### Task brief
From the line holding "DESCRIPTION (8, 258, 151, 284)" through the line holding "knowledge of non-physical" below, write out every line exactly; include both of those lines and drop the pictures.

Dataset excerpts
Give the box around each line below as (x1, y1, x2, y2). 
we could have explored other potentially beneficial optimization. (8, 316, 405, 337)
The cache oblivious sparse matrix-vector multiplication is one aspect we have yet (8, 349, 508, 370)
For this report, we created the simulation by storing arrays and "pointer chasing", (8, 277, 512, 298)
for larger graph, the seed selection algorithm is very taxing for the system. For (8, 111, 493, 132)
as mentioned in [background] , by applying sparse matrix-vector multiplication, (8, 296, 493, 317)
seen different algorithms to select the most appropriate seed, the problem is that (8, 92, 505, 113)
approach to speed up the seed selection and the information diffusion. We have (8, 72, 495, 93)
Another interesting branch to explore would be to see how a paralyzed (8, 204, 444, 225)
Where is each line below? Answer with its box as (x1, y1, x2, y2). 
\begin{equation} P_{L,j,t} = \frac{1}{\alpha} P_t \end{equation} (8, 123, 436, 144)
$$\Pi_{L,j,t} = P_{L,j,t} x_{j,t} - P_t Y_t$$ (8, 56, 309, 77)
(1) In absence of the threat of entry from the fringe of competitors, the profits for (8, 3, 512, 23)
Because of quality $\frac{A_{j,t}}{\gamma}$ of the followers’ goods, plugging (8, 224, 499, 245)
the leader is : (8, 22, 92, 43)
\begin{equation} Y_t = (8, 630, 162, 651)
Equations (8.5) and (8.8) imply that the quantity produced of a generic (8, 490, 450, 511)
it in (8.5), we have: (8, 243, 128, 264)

* * *

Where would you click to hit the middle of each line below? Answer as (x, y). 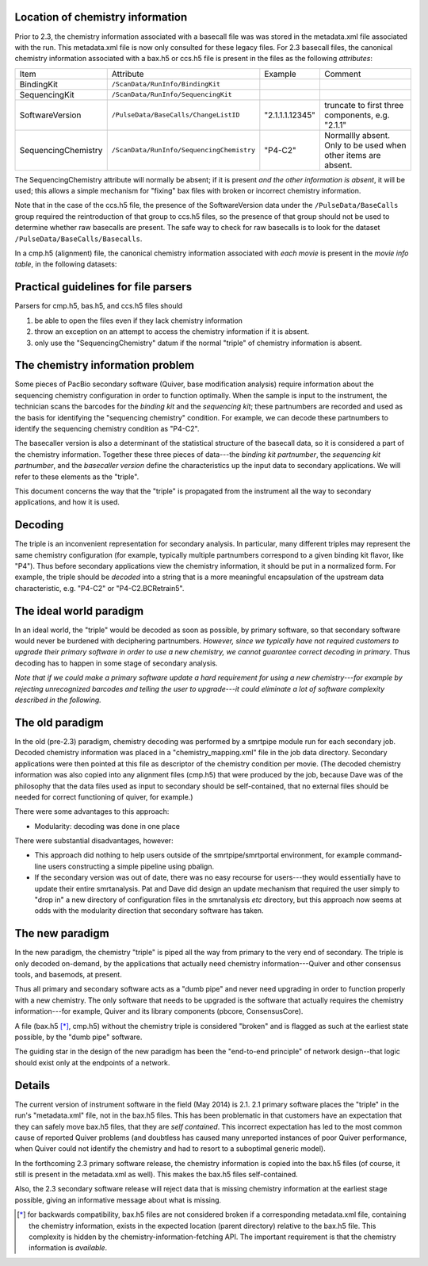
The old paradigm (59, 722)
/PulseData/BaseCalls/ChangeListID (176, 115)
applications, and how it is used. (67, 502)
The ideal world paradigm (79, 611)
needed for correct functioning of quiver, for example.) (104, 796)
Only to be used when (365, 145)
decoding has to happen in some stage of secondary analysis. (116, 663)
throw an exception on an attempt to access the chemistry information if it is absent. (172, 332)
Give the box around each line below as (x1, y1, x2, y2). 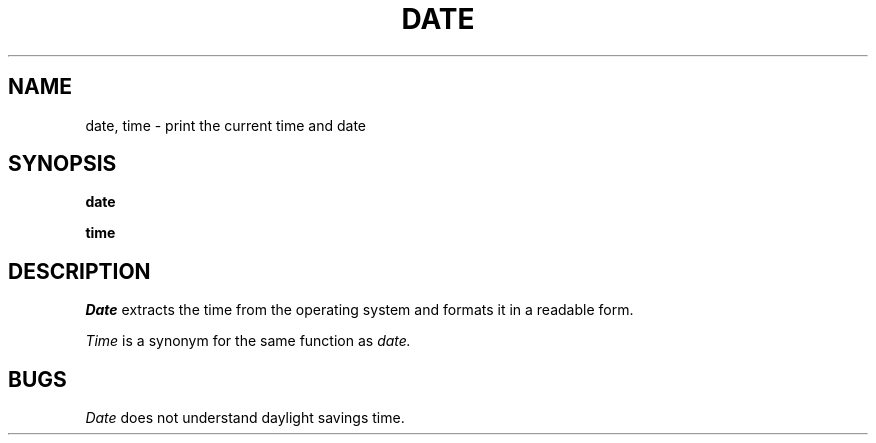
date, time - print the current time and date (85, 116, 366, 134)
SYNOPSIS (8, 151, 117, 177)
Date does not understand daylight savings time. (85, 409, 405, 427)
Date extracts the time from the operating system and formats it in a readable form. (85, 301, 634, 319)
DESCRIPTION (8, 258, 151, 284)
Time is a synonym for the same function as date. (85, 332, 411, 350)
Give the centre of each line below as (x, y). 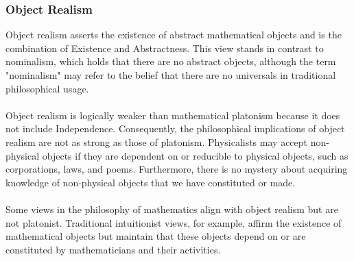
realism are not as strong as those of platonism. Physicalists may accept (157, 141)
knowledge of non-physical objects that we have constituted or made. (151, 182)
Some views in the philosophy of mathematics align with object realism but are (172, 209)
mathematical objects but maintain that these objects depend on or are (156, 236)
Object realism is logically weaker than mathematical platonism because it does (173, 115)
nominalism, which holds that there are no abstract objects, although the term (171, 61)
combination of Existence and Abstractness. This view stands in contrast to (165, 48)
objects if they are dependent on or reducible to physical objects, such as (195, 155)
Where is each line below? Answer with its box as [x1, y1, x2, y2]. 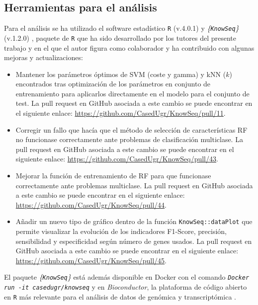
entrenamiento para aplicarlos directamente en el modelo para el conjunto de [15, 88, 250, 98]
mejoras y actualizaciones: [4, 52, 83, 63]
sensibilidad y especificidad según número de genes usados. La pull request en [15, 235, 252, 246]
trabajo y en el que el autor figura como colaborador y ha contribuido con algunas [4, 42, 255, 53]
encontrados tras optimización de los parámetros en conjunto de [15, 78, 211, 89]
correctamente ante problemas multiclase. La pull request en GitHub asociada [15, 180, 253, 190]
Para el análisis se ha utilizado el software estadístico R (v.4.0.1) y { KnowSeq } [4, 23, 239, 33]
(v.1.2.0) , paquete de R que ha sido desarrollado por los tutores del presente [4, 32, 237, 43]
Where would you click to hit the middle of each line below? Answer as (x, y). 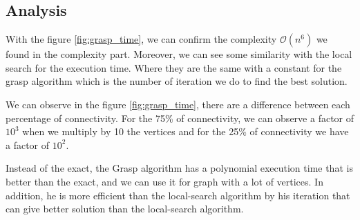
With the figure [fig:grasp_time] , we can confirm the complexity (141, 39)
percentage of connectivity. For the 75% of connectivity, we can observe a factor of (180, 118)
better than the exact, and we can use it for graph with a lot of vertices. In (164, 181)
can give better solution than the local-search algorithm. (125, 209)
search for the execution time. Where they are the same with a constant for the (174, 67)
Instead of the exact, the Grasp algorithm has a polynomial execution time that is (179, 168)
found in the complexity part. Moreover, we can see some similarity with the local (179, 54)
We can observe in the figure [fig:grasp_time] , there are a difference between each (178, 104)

### Exercise response
DESCRIPTION (8, 258, 151, 284)
Time is a synonym for the same function as date. (85, 332, 411, 350)
Give the centre of each line below as (x, y). 
realism are not as strong as those of platonism. Physicalists may accept (157, 141)
knowledge of non-physical objects that we have constituted or made. (151, 182)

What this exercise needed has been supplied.